Post #4
Choosing the Right Memory Solution: SLC NAND vs. e-MMC
What do applications such as printers, digital TVs, cameras, set top boxes, smart speakers and IOT devices have in common? They all require a lower density storage solution with stable and continuous support.
Many of these end applications have no need to increase storage requirements. Instead, they opt for a memory device that is well-supported in the market, has little to no technical changes planned and will be supported for many years. SLC NAND and e-MMC are the primary choices in the market for these types of end applications. The decision to use one over the other is based on the importance of their unique capabilities.
Considerations and Tradeoffs: SLC vs. e-MMC
As the end user’s density requirements increase, the option to switch from SLC to an e-MMC solution is sometimes considered. The motivation? Most of the time it is to take advantage of the lower cost per gigabyte (GB). For example, if using a 16 gigabit (Gb) SLC, why not switch to a 4GB (32Gb MLC) e-MMC at a lower cost? In this example, you are getting more memory at a lower price.
The downside is the data retention and endurance of MLC is not as good as SLC. For example, SLC NAND can support 50K W/E cycles and densities higher than 32Gb support 100K W/E cycles. In contrast, e-MMC offers 3K W/E cycles when ran in MLC mode. There is an option in e-MMC to partition the blocks to be 100% SLC. When this option is utilized, W/E cycles improve to 30K. The trade-off is the storage capacity is reduced by half so the 8GB device becomes a 4GB device when partitioned in 100% SLC mode.
The SLC Advantage
Endurance is one key advantage of SLC NAND. Another is the broad range of densities and packages offered. Densities range from 1Gb up to 256Gb, with package options including TSOP, 63BGA, 67BGA and 132BGA. Most importantly, the sustainability of SLC is unmatched. It was the trailblazer for NAND flash and continues to be important to end users and well-supported in the market.
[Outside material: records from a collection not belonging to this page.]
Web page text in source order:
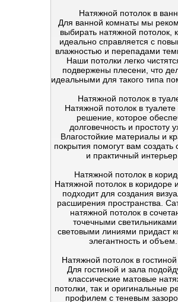
Натяжной потолок в
Для ванной комнаты мы
выбирать натяжной потолок,
идеально справляется с
влажностью и перепадами
Наши потолки легко
подвержены плесени, что
идеальными для такого типа
Натяжной потолок в
Натяжной потолок в
решение, которое
долговечность и простоту
Влагостойкие материалы и
покрытия помогут вам создать
и практичный
Натяжной потолок в
Натяжной потолок в коридоре
подходит для создания
расширения пространства.
натяжной потолок в
точечными
световыми линиями придаст
элегантность и объем.
Натяжной потолок в
Для гостиной и зала
классические матовые
потолки, так и оригинальные
профилем с теневым
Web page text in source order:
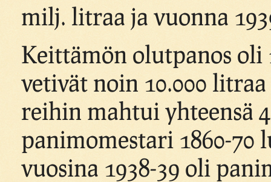
milj. litraa ja vuonna
Keittämön olutpanos oli
vetivät noin 10.000
reihin mahtui yhteensä
panimomestari 1860-70
vuosina 1938-39 oli
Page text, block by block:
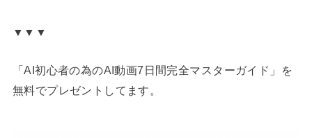
▼▼▼
「AI初心者の為のAI動画7日間完全マスターガイド」を
無料でプレゼントしてます。

e-MMC: A Fully Managed, Cost-Effective Solution
Now let’s review the benefits of e-MMC. Not only does e-MMC offer a lower cost per GB than SLC – it’s also a fully managed solution. This means there is a controller connected to the NAND die that manages all the nuances of NAND. This releases the host SoC of the burden of NAND flash management and makes the design process much easier.
There are numerous features and functions available within the e-MMC device that can be enabled and there is the option of partitioning blocks to meet unique system requirements. In addition, OS and important files can be stored in separate blocks and the device can be fully partitioned for better endurance. Density ranges are from 4GB through 128GB, and all have the same 11.5x13mm BGA package for easy migration to higher densities.
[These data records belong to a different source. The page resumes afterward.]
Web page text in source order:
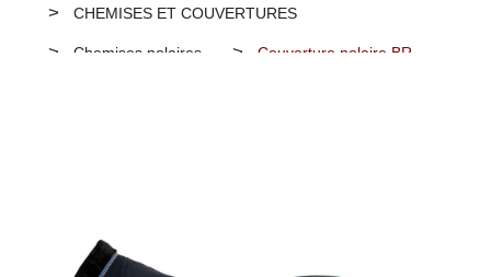
CHEMISES ET COUVERTURES
Chemises polaires Couverture polaire BR
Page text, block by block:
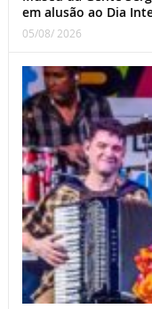
em alusão ao Dia
05/08/ 2026
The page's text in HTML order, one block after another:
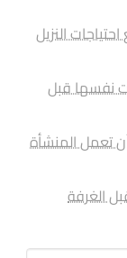
النزيل
نفسها قبل
تعمل المنشأة
الغرفة

KIOXIA offers a wide range of both SLC NAND and e-MMC technologies to support numerous applications across consumer, industrial, communication, and emerging markets. Whether your needs prioritize high endurance with low density or a cost-effective, fully managed solution, KIOXIA has the ideal memory solution from our comprehensive product portfolio.
Notes:
Read and write speed may vary depending on various factors such as host devices, software (drivers, OS etc.), and read/write conditions.
All other company names, product names and service names may be trademarks of their respective companies.
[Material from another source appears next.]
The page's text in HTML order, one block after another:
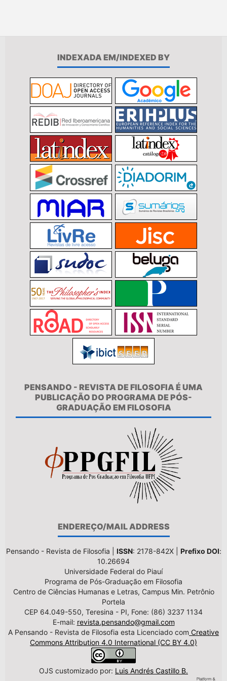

Definition of capacity: KIOXIA Corporation defines a megabyte (MB) as 1,000,000 bytes, a gigabyte (GB) as 1,000,000,000 bytes and a terabyte (TB) as 1,000,000,000,000 bytes. A computer operating system, however, reports storage capacity using powers of 2 for the definition of 1GB = 2^30 bytes = 1,073,741,824 bytes and 1TB = 2^40 bytes = 1,099,511,627,776 bytes and therefore shows less storage capacity. Available storage capacity (including examples of various media files) will vary based on file size, formatting, settings, software and operating system, and/or pre-installed software applications, or media content. Actual formatted capacity may vary.
In every mention of a KIOXIA product: Product density is identified based on the density of memory chip(s) within the Product, not the amount of memory capacity available for data storage by the end user. Consumer-usable capacity will be less due to overhead data areas, formatting, bad blocks, and other constraints, and may also vary based on the host device and application. For details, please refer to applicable product specifications. The definition of 1KB = 2^10 bytes = 1,024 bytes. The definition of 1Gb = 2^30 bits = 1,073,741,824 bits. The definition of 1GB = 2^30 bytes = 1,073,741,824 bytes. 1Tb = 2^40 bits = 1,099,511,627,776 bits.